Vibe Coding

A small, opinionated playbook for building software with AI agents — without losing track of what you're building, why, or whether it actually works.

This folder is a guide repo, not an app. Copy what you need into your real projects.

Scoped to GitHub Copilot + Claude. No cross-tool support to maintain.

What you came here to fix: AI agents add code without deleting any. Features quietly disappear between "plan" and "shipped". Each round of edits introduces new bugs. This playbook is the antidote.

Why this exists

AI is great at generating code. AI is terrible at remembering why, what was already promised, and what to delete. Your job: maintain a small set of artifacts that link a stable behavior id → a test → a line of code, and enforce that link mechanically. Do that, and "missing features later" stops happening.

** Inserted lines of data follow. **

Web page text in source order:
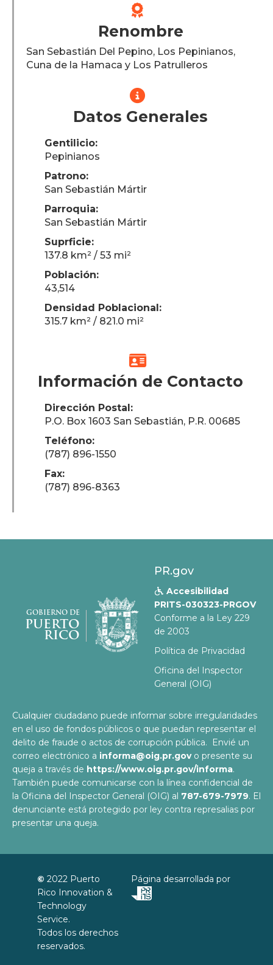

Renombre
San Sebastián Del Pepino, Los Pepinianos,
Cuna de la Hamaca y Los Patrulleros

Datos Generales
Gentilicio:
Pepinianos
Patrono:
San Sebastián Mártir
Parroquia:
San Sebastián Mártir
Suprficie:
137.8 km² / 53 mi²
Población:
43,514
Densidad Poblacional:
315.7 km² / 821.0 mi²

Información de Contacto
Dirección Postal:
P.O. Box 1603 San Sebastián, P.R. 00685
Teléfono:
(787) 896-1550
Fax:
(787) 896-8363
GOBIERNO DE
PUERTO
RICO
PR.gov
 Accesibilidad
PRITS-030323-PRGOV
Conforme a la Ley 229
de 2003
Política de Privacidad
Oficina del Inspector
General (OIG)
Cualquier ciudadano puede informar sobre irregularidades
en el uso de fondos públicos o que puedan representar el
delito de fraude o actos de corrupción pública. Envié un
correo electrónico a informa@oig.pr.govo presente su
queja a través de https://www.oig.pr.gov/informa.
También puede comunicarse con la línea confidencial de
la Oficina del Inspector General (OIG) al 787-679-7979. El
denunciante está protegido por ley contra represalias por
presentar una queja.
© 2022 Puerto
Rico Innovation &
Technology
Service.
Todos los derechos
reservados.
Página desarrollada por

That link is the traceability spine. The rest of this folder is just tools to build it.

What's in this folder

Path	What it is
`README.md` (this file)	Human-facing guide
`AGENT.md`	Single entry point + behavioral rules for the agent
`STYLE.md`	Formatter / linter / naming pointer
`.github/copilot-instructions.md`	Pointer Copilot reads automatically
`.agent/workflows/README.md` + `00 … 09 *.md`	Sequenced loop (one file per phase)
`.agent/workflows/templates/*.template.md`	Skeletons for spine artifacts
`.agent/skills/README.md` + `<name>/SKILL.md`	On-demand techniques (8 skills)
`articles/INDEX.md` + `articles/*.md`	Persistent lessons
`tools/audit.sh`	Mechanical traceability audit
`tools/hooks/`	commit-msg + pre-push hooks

You read this README. Copilot reads AGENT.md and dispatches to the right workflow.

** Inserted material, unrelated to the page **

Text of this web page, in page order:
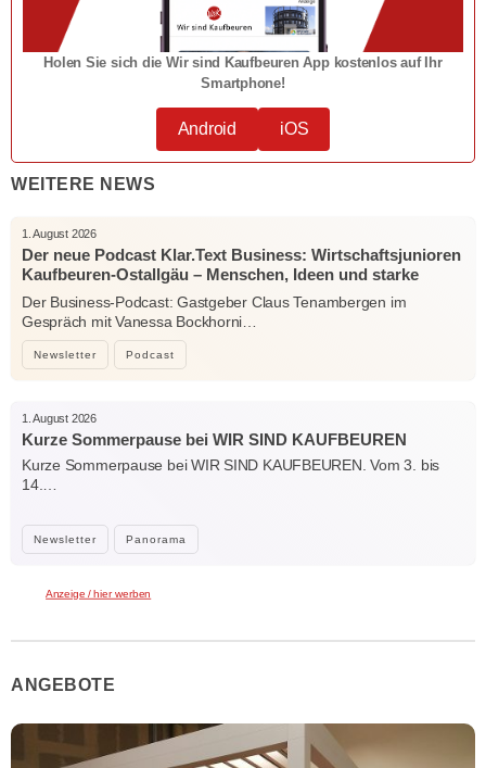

Workflows vs skills. Workflows = the sequenced loop (spec → test → implement → prune → audit). Skills = on-demand techniques you reach for inside a workflow.

The mental model in 30 seconds

        IDEAS  →  PRODUCT  →  REQUIREMENTS  →  ARCHITECTURE
   (raw notes)  (3 pillars) (IDed behaviors)  (layer rules)
                                  │
                                  ▼
                          FEATURE  F-NNN
                                  │
              ┌───────────────────┼─────────────────────┐
              ▼                   ▼                     ▼
        write tests  →  implement  →  prune  →  trace-audit  →  ship
        (fail first)   (one slice)   (delete)   (mechanical)

Things that stay constant:

Every behavior has a stable ID (R-014, SEL-08). Never reused.
Every test name carries that ID. Greppable.
Every commit message carries the feature ID (F-014: …).
Every real decision gets a 1-page ADR. Append-only.
Every slice ends with a deletion pass. AI doesn't delete unless asked.
Every "done" claim has a Reality Check with a fingerprint. A passing test isn't proof; a transcript of the actual run is.
Every fix begins with a reproduction and a hypothesis. Second failed attempt triggers a written retro before attempt #3.
Lessons go into articles/. That folder is the agent's memory across sessions.

How to use this — three scenarios

Scenario A — Brand new project

00-bootstrap — empty spine.
0a-capture-ideas once or twice as the idea matures.
01-product when shape emerges. One page max.
02-requirements — 5–15 Must-haves is enough to start.
03-architecture only after writing your first feature spec.
Then jump to scenario C.

Don't spend more than a day or two here. The spine fills incrementally.

Scenario B — Existing sprawling plan

00-bootstrap in detect-existing mode.
Move existing plan into canonical paths (PRODUCT.md, REQUIREMENTS.md).
Migrate open questions into docs/open-questions.md with Q-NNN ids.
Pick one vertical slice and jump to scenario C.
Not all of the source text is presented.